I always enjoy talking to the many vendors and manufacturers available to control system designers, engineers and programmers. There are so many to choose from. Some represent products from many manufacturers, and others manufacture a wide variety of products. They seem to understand how to help to create a great machine control system, and they have the products to make it happen.
The foundational pillars of a great machine control system are product reliability, performance consistency and ease of integration and support, says Mike Chen, director of the Automation Center at Omron Automation Americas. "These allow manufacturers to guarantee high quality production at an optimum cost,” he explains. “Any hardware, software or services offered need to take these factors into account. The direction that machine control innovation is heading ultimately boils down to these three factors."
The automation and machine control industry is currently flourishing with new innovations and strategies, and it can be difficult to determine what the future will hold, adds Sriram Ramadurai, marketing manager, controllers/components/safety, at Omron Automation Americas. "Machine control in particular is at the heart of numerous new automation strategies because it connects individual machines to the business logistics systems and integrates robotics, vision and other technologies into a comprehensive automation solution," he says. "It also has a significant impact on the security of the overall system.”
Newark is the one-stop source for all the components you need to build a machine control system from sensor information gathering to cloud communications and back, says Danny Weiss, senior product manager at Newark element14. "Because machine control plays such an important role in industrial automation, it’s essential to understand the factors that are driving the evolution of today’s control technology forward," he says. He and his partners at Omron provide some specific trends in industrial automation.
Trend 1—More integration between the control- and enterprise-level networks: "Today, all talk of machine control and automation must include Industrial Internet of Things (IIoT) connectivity," says Weiss. "Traditionally, automation systems have been built according to a pyramid-shaped visualization known as the Purdue Model. This model provides a means for organizing key manufacturing operations into a hierarchy, with the lowest level being the actual physical processes themselves and the highest level being the overarching business logistics systems. In between these two are the intelligent devices, control systems and manufacturing operations systems, with each layer consolidating data from the one below it and feeding the data into the layer above."

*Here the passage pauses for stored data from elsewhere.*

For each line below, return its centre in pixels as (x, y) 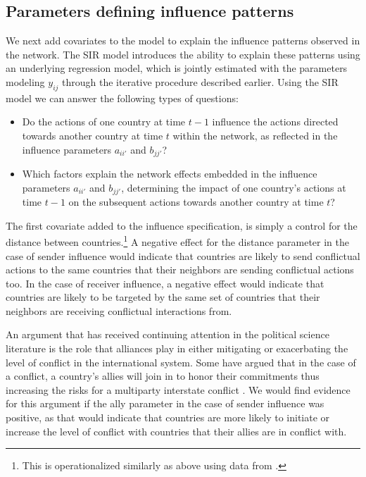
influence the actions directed (275, 122)
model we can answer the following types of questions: (122, 98)
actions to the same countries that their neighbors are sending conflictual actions (180, 270)
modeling (25, 81)
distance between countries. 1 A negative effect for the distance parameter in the (178, 241)
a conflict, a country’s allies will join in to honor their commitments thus (163, 376)
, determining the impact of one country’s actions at (234, 187)
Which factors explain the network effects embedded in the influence (170, 174)

This hierarchical model may not be long for this world—that is, the currently blossoming world of the IIoT. "The automation industry is seeing a trend of increased hardware integration between network levels that the Purdue Model designates as separate," says Weiss. "Increased peer-to-peer networking and a flatter approach to manufacturing operations offer the advantage of utilizing fewer hardware pieces but also generate new concerns about security and reliability. It can be hazardous to blindly expose critical process controls to the Internet, so manufacturers seeking to take advantage of more hardware integration are also taking measures to increase security."
Trend 2—Leveraging the benefits of both PCs and PLCs: "Historically, there has been a bit of a back-and-forth regarding the use of PCs versus PLCs," says Weiss. "PLCs are more reliable and more optimized for machine control, but PCs offer greater flexibility and greater processing power. The near future may see a tendency to try to include more complex software functionality, such as algorithms for data analysis, onto PLCs. An example of this idea in action today would be an IPC that has a split-core PLC and PC. This provides all the reliability one expects from an IEC 61131 programmable controller, but it runs in parallel with PC software inside the same piece of hardware and stays immune to Windows OS crashes.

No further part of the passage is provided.